4. Selon ce texte, la contribution sociale de solidarité des sociétés est à la charge, notamment, des personnes morales de droit public dans les limites de leur activité concurrentielle.

5. Constitue une activité concurrentielle exercée par une personne morale de droit public, au sens de ce texte, à l'exclusion de l'activité se rattachant par sa nature, son objet et les règles auxquelles elle est soumise, à l'exercice de prérogatives de puissance publique ou répondant à des fonctions de caractère exclusivement social et à des exigences de solidarité nationale, toute activité économique consistant à offrir des biens ou des services sur un marché donné, sur lequel d'autres opérateurs interviennent ou, au regard des conditions concrètes de l'exploitation de cette activité, ont la possibilité réelle et non purement hypothétique d'entrer.

6. Pour retenir que l'exercice d'une activité concurrentielle par l'établissement public n'est pas caractérisé, l'arrêt énonce qu'au regard des dispositions de l'article L. 321-1 du code de l'urbanisme et du décret n° 73-250 du 7 mars 1973 modifié portant création de l'Etablissement public foncier de Lorraine, celui-ci intervient dans le cadre de programmes pluriannuels établis en fonction des finalités d'aménagement durable, de développement social urbain, de restructuration, de préservation des espaces naturels et agricoles durable, au travers notamment du recours à des procédures de puissance publique. Il ajoute que cette intervention s'inscrit dans un contexte lorrain de désindustrialisation, de restructuration militaire et de baisse de la démographie pesant sur l'activité économique de cette région et les conditions d'utilisation du foncier. Il en déduit que l'établissement public est placé dans une situation différente des autres opérateurs, en particulier privés, et non concurrentielle avec ces derniers.

7. En se déterminant ainsi, sans rechercher si l'établissement public exerçait une activité économique dans des conditions excluant toute concurrence actuelle ou potentielle d'autres opérateurs, la cour d'appel a privé sa décision de base légale.

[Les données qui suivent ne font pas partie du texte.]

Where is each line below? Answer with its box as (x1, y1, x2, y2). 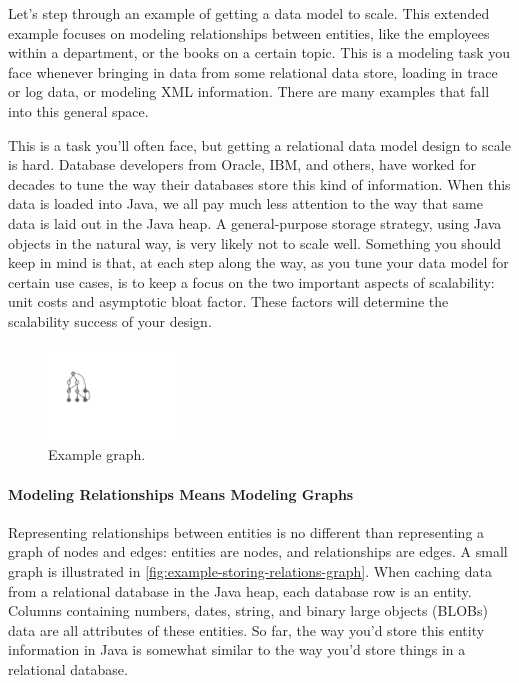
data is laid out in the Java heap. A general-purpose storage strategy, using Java (8, 212, 502, 233)
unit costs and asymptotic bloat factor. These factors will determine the (8, 291, 449, 312)
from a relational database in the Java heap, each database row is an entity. (8, 580, 472, 601)
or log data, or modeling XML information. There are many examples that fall (8, 81, 490, 102)
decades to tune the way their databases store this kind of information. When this (8, 173, 511, 194)
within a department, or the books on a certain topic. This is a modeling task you (8, 42, 511, 63)
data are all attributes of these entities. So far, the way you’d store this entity (8, 619, 485, 640)
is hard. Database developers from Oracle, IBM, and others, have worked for (8, 154, 477, 175)

PAR CES MOTIFS, et sans qu'il y ait lieu de statuer sur l'autre grief du pourvoi, la Cour :

CASSE ET ANNULE, sauf en ce qu'il a rejeté la demande de sursis à statuer, l'arrêt rendu le 19 janvier 2021, entre les parties, par la cour d'appel de Nancy ;

Remet, sauf sur ce point, l'affaire et les parties dans l'état où elles se trouvaient avant cet arrêt et les renvoie devant la cour d'appel de Colmar.

Arrêt rendu en formation de section.

- Président : M. Pireyre - Rapporteur : M. Labaune - Avocat général : Mme Tuffreau - Avocat(s) : SCP Gatineau, Fattaccini et Rebeyrol ; SCP Jean-Philippe Caston -

Textes visés :

Article L. 651-1, 4°, du code de la sécurité sociale, dans sa rédaction issue de la loi n° 2007-1786 du 19 décembre 2007.

Rapprochement(s) :

2e Civ., 10 octobre 2019, pourvoi n° 18-20.760, Bull. (rejet).